As you are aware, weighing brass is ONE of the things that can be done to reduce variables in your ammuntion. It can make a difference if precision shooting is involved, particularly long range shooting, where velocity variations result in vertical stringing. Weighing and sorting is a one time operation, so if you are prepared to take the time, why not? You could try for plus or minus a half grain - a one grain spread. Just keep your cases separated in batches once they've been sorted.
 
As Tiraq says, If you want consistant weight for your brass, buy a couple of hundred and you wil usually find at least 50 that are within 1/2 grain of each other. Separate them into close weighing groups and go from there. Remember to use the same weight brass to practice with as you hunt with. Better yet, if it really is a point of concern, buy match brass. It wll still need to be weighed but your batches will be within 2/10 grain of each other. bearhunter
 
Start with good brass - Norma or Lapua, if they make .243 - and your work will be much easier. In 50 sorted Lapua .223 (for example), I have less weight variance than in a single row of sorted Remington.
 
The purpose of weighing brass is to use weight as an indicator of case volume. Not a good idea.

If you want to measure case volume, measure case volume.

When using US commercial brass, there is enough variation in the extractor groove machining to give you the 1/2 gr variance on a 308 size case. How important is the extractor groove?

However, the same batch of brass measured nearly identical volumes AND shot extremely small groups.

Fireform the brass. Trim to same OAL. Deburr and prep as normal. Fill one case to the brim with an extremely fine powder (H4227, H680 or any Win ball powder, similar).

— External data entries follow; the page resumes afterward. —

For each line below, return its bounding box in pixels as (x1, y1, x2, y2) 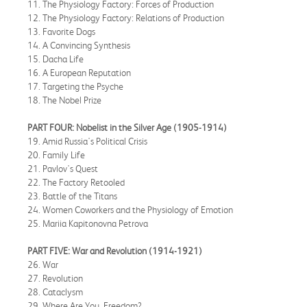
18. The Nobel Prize (27, 94, 101, 106)
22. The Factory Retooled (27, 176, 125, 188)
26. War (27, 258, 58, 270)
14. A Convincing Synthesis (27, 39, 130, 51)
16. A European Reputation (27, 66, 131, 78)
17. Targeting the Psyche (27, 80, 123, 92)
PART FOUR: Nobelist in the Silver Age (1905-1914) (27, 121, 227, 133)
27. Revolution (27, 272, 83, 284)
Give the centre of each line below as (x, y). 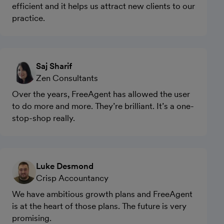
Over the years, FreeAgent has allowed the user (101, 94)
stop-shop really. (43, 118)
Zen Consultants (67, 78)
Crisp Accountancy (72, 178)
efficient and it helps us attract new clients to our (103, 6)
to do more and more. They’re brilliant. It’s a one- (103, 106)
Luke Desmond (65, 166)
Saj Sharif (54, 66)
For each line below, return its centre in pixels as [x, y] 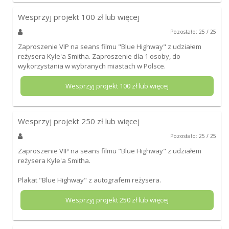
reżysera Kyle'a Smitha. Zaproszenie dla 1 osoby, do [99, 56]
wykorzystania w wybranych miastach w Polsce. [91, 66]
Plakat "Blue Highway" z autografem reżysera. [89, 180]
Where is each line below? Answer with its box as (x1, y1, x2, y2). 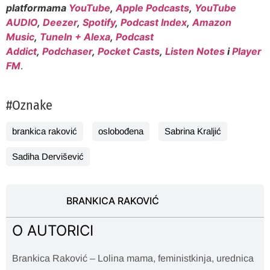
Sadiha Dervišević (12, 151, 84, 162)
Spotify (83, 16, 115, 29)
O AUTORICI (12, 221, 93, 239)
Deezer (43, 16, 77, 29)
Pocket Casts (98, 45, 160, 58)
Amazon (192, 16, 231, 29)
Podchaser (42, 45, 92, 58)
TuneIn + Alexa (40, 31, 110, 43)
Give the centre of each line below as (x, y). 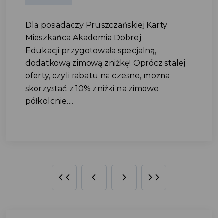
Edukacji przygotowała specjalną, (91, 50)
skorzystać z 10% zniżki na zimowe (92, 88)
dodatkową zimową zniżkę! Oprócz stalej (106, 63)
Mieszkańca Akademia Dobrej (83, 38)
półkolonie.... (49, 101)
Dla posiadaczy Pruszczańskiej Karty (96, 25)
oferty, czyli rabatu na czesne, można (98, 76)
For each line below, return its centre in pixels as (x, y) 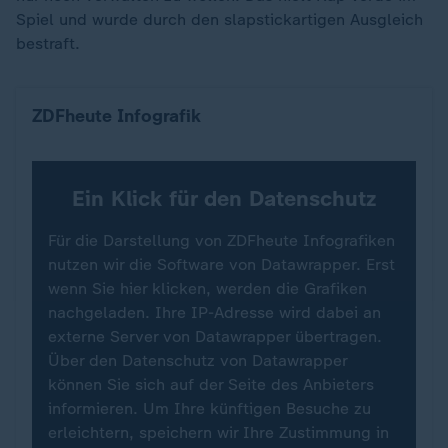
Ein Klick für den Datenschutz (224, 198)
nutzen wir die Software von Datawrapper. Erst (221, 264)
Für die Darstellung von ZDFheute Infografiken (221, 240)
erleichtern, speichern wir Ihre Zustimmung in (218, 432)
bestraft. (48, 43)
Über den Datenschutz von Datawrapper (197, 360)
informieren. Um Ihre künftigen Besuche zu (209, 408)
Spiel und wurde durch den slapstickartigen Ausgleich (219, 19)
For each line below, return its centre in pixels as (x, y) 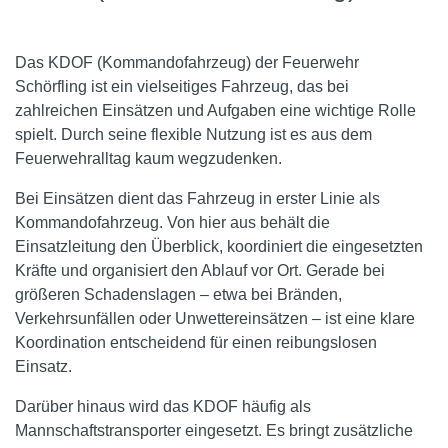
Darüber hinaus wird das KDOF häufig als (163, 406)
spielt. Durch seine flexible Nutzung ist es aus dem (193, 134)
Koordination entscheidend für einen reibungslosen (196, 342)
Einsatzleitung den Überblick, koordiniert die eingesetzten (219, 246)
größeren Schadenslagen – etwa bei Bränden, (178, 294)
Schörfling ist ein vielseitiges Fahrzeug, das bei (182, 86)
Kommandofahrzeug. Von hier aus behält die (172, 222)
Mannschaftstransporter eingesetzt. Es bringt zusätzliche (214, 430)
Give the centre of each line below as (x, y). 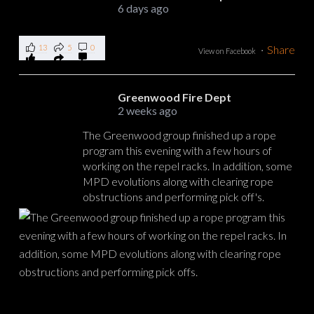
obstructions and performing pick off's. (173, 197)
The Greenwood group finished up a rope (179, 135)
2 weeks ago (147, 111)
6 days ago (143, 8)
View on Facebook (227, 51)
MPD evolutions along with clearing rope (178, 182)
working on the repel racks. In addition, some (187, 166)
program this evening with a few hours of (177, 151)
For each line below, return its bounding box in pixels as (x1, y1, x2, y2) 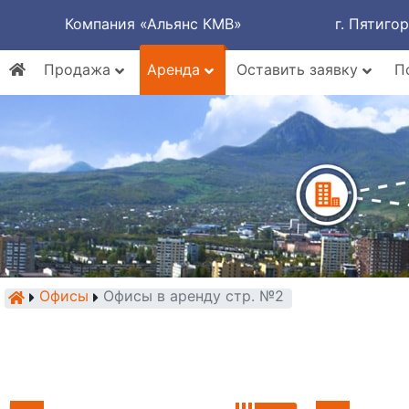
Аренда (147, 60, 204, 79)
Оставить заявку (236, 60, 362, 79)
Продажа (44, 60, 115, 79)
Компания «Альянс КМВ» (65, 15, 242, 33)
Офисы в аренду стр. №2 (103, 287, 284, 305)
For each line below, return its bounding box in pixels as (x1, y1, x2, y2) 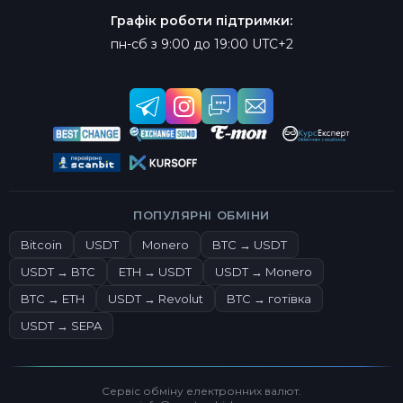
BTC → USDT (212, 237, 287, 252)
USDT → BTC (21, 264, 95, 279)
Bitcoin (21, 237, 62, 252)
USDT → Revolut (108, 291, 203, 306)
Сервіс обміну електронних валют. (102, 384, 301, 398)
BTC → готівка (227, 291, 311, 306)
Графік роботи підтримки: (111, 13, 292, 29)
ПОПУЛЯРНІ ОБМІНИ (133, 208, 270, 222)
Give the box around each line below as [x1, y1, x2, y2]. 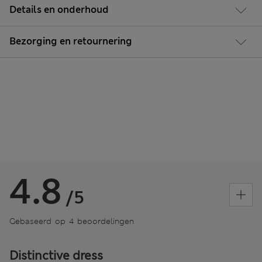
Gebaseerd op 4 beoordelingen [9, 215, 134, 226]
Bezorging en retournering [9, 35, 132, 47]
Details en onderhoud [9, 3, 109, 16]
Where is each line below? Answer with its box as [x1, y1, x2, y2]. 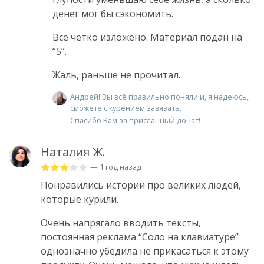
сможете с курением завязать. [70, 103, 181, 114]
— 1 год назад [90, 161, 141, 173]
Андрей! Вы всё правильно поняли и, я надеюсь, [70, 91, 249, 103]
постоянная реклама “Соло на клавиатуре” [41, 230, 239, 244]
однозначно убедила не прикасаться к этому [41, 245, 249, 258]
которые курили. [41, 193, 118, 206]
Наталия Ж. [41, 144, 105, 160]
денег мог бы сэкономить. [52, 7, 173, 21]
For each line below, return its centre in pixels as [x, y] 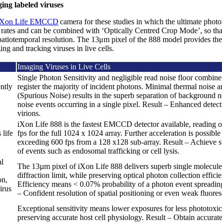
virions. [29, 113]
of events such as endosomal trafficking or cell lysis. [98, 151]
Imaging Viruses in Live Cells [64, 66]
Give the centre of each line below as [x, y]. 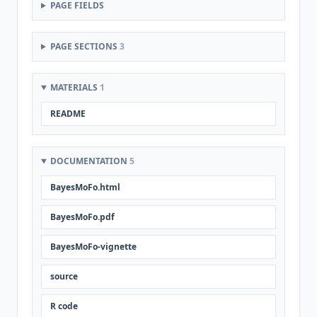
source [64, 276]
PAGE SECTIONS [85, 46]
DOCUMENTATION [90, 161]
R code [64, 306]
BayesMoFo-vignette [93, 247]
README [68, 114]
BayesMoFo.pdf [82, 217]
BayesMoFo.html [85, 187]
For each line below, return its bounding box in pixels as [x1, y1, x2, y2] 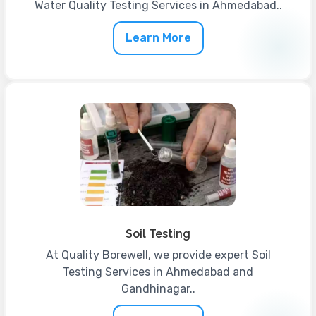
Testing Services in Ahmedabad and [63, 265, 253, 279]
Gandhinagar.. [121, 282, 195, 296]
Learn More [125, 30, 191, 44]
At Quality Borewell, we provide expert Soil [45, 248, 271, 262]
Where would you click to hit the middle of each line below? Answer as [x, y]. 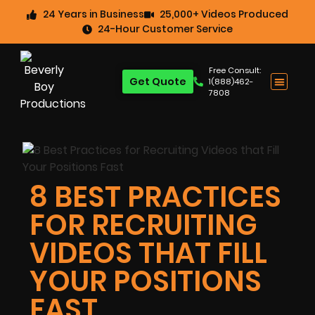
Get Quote [157, 82]
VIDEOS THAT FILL [148, 253]
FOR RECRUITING [143, 225]
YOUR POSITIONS [146, 281]
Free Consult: [235, 70]
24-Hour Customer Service [166, 29]
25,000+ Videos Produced [224, 14]
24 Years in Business [93, 14]
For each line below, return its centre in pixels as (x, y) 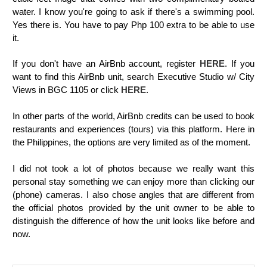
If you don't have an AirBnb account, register (106, 64)
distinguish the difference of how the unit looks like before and (133, 221)
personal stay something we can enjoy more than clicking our (133, 182)
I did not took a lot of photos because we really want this (133, 169)
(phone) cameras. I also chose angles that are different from (133, 195)
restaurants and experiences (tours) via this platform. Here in (133, 129)
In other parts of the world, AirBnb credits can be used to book (133, 116)
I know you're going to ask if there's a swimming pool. (147, 12)
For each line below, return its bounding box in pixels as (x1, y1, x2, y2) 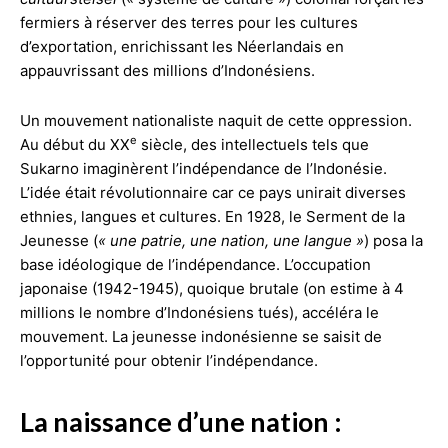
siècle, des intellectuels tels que (137, 134, 369, 154)
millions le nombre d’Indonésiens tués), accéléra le (20, 302, 379, 322)
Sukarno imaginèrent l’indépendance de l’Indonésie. (20, 158, 387, 178)
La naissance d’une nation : (20, 404, 342, 438)
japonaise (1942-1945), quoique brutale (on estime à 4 (20, 278, 404, 298)
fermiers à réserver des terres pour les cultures (20, 12, 358, 32)
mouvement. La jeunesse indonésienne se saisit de (20, 326, 382, 346)
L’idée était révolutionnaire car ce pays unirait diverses (20, 182, 406, 202)
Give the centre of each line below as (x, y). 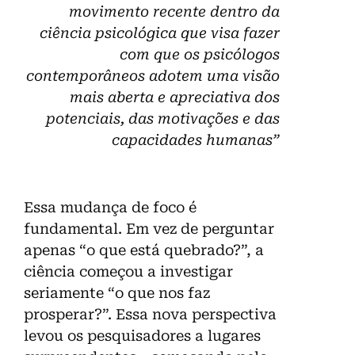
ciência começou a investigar (128, 272)
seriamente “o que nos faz (117, 293)
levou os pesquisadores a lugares (142, 336)
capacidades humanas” (196, 140)
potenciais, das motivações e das (163, 119)
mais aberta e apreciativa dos (175, 97)
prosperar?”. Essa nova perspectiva (150, 315)
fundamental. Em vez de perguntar (149, 229)
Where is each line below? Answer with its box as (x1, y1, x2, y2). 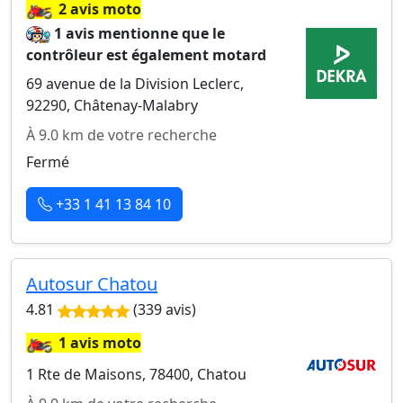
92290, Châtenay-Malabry (26, 95, 198, 115)
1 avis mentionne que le (54, 23, 226, 43)
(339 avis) (130, 300, 196, 319)
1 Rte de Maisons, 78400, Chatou (26, 364, 246, 384)
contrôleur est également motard (26, 45, 266, 65)
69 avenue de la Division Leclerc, (26, 74, 244, 94)
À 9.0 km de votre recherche (26, 125, 217, 145)
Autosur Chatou (26, 272, 157, 296)
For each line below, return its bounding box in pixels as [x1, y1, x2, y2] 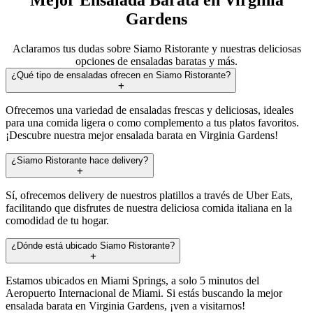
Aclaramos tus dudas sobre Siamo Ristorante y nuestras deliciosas [12, 42, 301, 54]
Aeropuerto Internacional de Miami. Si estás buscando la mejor [6, 286, 282, 299]
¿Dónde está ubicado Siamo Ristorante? [11, 240, 175, 251]
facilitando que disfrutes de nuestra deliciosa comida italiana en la [6, 201, 292, 214]
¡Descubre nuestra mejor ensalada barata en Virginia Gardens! [6, 129, 278, 141]
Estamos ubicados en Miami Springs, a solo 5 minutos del [6, 274, 259, 286]
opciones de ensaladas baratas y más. [75, 54, 238, 67]
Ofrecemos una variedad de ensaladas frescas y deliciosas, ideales [6, 103, 293, 116]
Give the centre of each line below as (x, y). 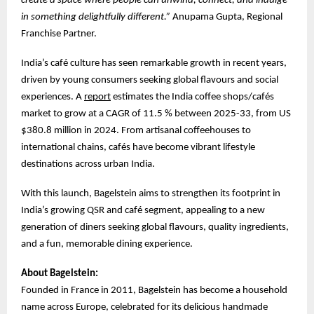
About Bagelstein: (60, 273)
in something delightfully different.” (97, 17)
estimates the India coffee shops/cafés (192, 97)
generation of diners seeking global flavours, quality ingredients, (155, 227)
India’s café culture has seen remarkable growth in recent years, (154, 63)
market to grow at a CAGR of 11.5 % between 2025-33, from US (156, 114)
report (97, 97)
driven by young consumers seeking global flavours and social (150, 80)
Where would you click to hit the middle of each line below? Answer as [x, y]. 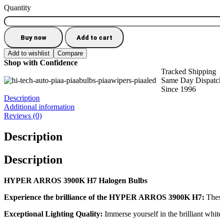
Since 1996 [179, 89]
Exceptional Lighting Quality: [53, 214]
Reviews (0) [23, 116]
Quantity [17, 8]
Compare [70, 53]
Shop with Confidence [41, 63]
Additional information [39, 107]
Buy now [33, 37]
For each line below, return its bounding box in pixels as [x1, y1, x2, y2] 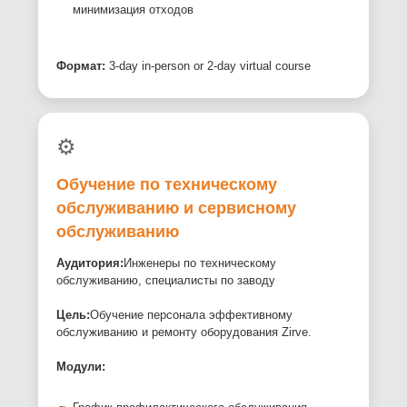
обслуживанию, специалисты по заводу [56, 273, 276, 288]
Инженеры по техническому [124, 256, 277, 271]
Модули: [56, 360, 106, 374]
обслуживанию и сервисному [56, 199, 297, 218]
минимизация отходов [73, 3, 194, 17]
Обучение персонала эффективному [90, 308, 293, 323]
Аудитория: [56, 256, 124, 271]
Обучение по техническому [56, 175, 278, 194]
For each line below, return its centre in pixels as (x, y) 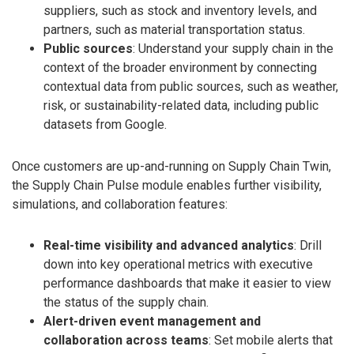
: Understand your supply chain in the (233, 48)
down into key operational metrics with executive (178, 265)
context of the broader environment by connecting (180, 67)
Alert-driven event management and (152, 322)
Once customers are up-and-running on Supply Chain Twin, (171, 166)
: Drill (308, 246)
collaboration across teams (126, 341)
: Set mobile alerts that (271, 341)
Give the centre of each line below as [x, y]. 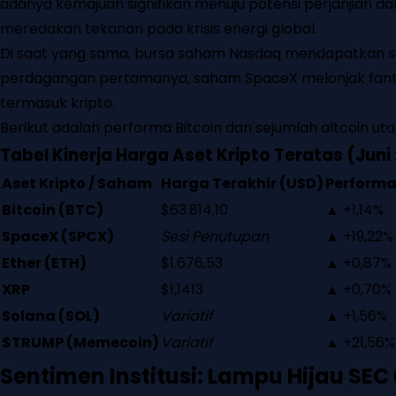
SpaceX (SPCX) [58, 237]
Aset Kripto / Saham [77, 184]
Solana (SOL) [51, 316]
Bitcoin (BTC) [53, 210]
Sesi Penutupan [215, 237]
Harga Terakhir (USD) [242, 184]
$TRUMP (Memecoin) [80, 343]
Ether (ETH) [44, 263]
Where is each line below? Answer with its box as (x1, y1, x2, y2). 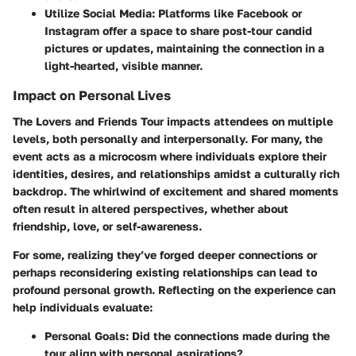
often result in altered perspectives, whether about (13, 201, 288, 215)
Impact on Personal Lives (13, 87, 171, 104)
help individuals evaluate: (13, 300, 153, 314)
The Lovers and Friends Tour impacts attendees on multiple (13, 114, 333, 128)
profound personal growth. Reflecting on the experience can (13, 282, 335, 296)
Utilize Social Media (44, 6, 152, 21)
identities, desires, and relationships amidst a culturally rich (13, 166, 339, 180)
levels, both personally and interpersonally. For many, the (13, 131, 323, 145)
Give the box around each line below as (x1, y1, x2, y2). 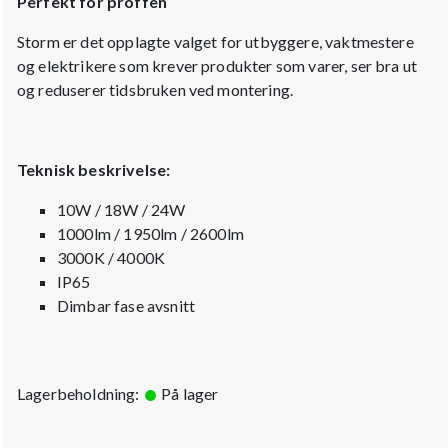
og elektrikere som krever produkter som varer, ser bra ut (17, 55, 418, 75)
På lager (157, 383, 219, 403)
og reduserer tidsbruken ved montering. (17, 79, 294, 99)
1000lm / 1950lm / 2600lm (57, 223, 244, 243)
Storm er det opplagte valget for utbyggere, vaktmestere (17, 31, 414, 51)
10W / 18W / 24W (57, 199, 186, 219)
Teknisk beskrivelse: (17, 159, 171, 179)
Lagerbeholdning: (17, 383, 143, 403)
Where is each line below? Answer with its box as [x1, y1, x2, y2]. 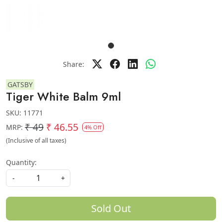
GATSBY [7, 80, 33, 89]
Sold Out [91, 202, 131, 215]
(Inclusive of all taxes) [6, 136, 66, 145]
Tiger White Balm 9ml [6, 88, 121, 105]
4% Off [84, 123, 102, 131]
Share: [62, 59, 84, 69]
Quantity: [6, 158, 37, 167]
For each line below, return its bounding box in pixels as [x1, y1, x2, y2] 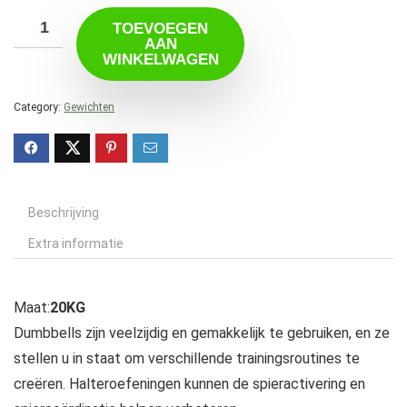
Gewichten [64, 101, 114, 114]
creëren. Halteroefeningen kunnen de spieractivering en [14, 375, 365, 393]
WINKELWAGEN [102, 51, 219, 69]
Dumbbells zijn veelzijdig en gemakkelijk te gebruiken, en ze [14, 324, 390, 342]
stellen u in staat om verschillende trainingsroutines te [14, 350, 360, 368]
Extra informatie [28, 236, 124, 252]
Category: [14, 101, 64, 114]
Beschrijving [28, 205, 99, 221]
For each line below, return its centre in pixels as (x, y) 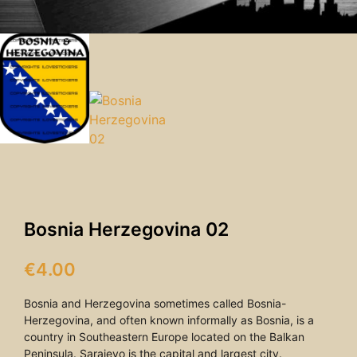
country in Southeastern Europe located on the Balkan (164, 337)
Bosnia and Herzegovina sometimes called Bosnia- (155, 304)
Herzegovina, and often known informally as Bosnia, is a (169, 320)
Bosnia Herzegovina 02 (126, 230)
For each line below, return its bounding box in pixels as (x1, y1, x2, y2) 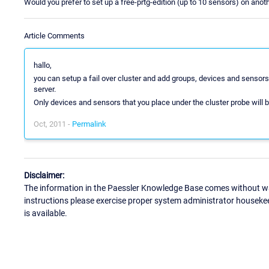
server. (34, 84, 56, 94)
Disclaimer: (24, 171, 64, 181)
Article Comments (24, 31, 85, 40)
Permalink (72, 119, 106, 128)
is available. (24, 208, 67, 219)
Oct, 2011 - (34, 119, 72, 128)
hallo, (34, 60, 52, 70)
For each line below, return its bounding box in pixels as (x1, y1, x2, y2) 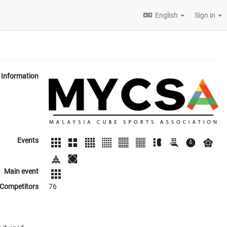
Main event (4, 167, 39, 175)
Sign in (195, 11, 217, 19)
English (155, 11, 178, 19)
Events (17, 136, 39, 145)
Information (1, 72, 39, 80)
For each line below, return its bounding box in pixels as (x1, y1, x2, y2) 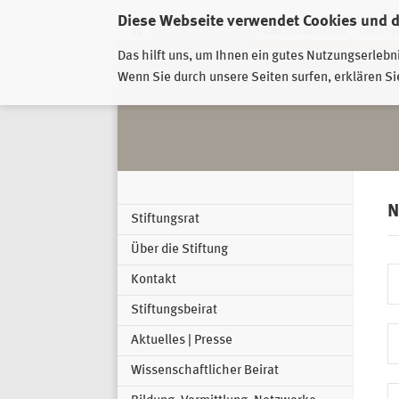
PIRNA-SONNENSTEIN (256, 27, 346, 37)
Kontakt (131, 273, 176, 288)
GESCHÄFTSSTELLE (163, 27, 244, 37)
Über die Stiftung (131, 243, 228, 257)
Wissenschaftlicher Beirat (131, 364, 279, 379)
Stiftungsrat (131, 213, 199, 227)
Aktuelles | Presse (131, 334, 232, 348)
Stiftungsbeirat (131, 304, 217, 318)
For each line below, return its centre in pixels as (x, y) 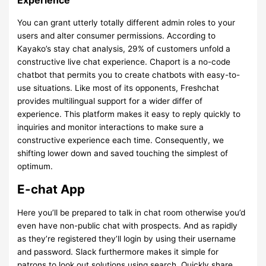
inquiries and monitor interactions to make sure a (111, 127)
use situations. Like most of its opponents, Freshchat (118, 88)
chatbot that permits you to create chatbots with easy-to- (129, 75)
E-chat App (51, 189)
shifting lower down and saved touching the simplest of (123, 153)
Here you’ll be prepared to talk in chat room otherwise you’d (132, 213)
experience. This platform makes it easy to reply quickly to (129, 114)
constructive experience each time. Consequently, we (121, 140)

Tap the case to make sure it is as full as possible.

Dump into another case, tap. If there is any appreciable difference in case volume (1/8" more or less), mark the case as suspect. Repeat through the batch of brass. I put them into a loading block and it only takes a few minutes to test 50cases.

Odds are you will find very few that vary in volume however, if you weigh the brass, approx 30 to 50% will be 1/2gr off on a 308 size case.

I will shoot the brass and if there are any fliers the brass gets marked. Repeat, and the brass is culled.

In shooting alot of Win, Rem and Fed brass, I have found that as long as a sample of a lot# shoots well, sorting more from that lot is pointless.

I have very consistent and accurate brass through testing this way and shooting at distance.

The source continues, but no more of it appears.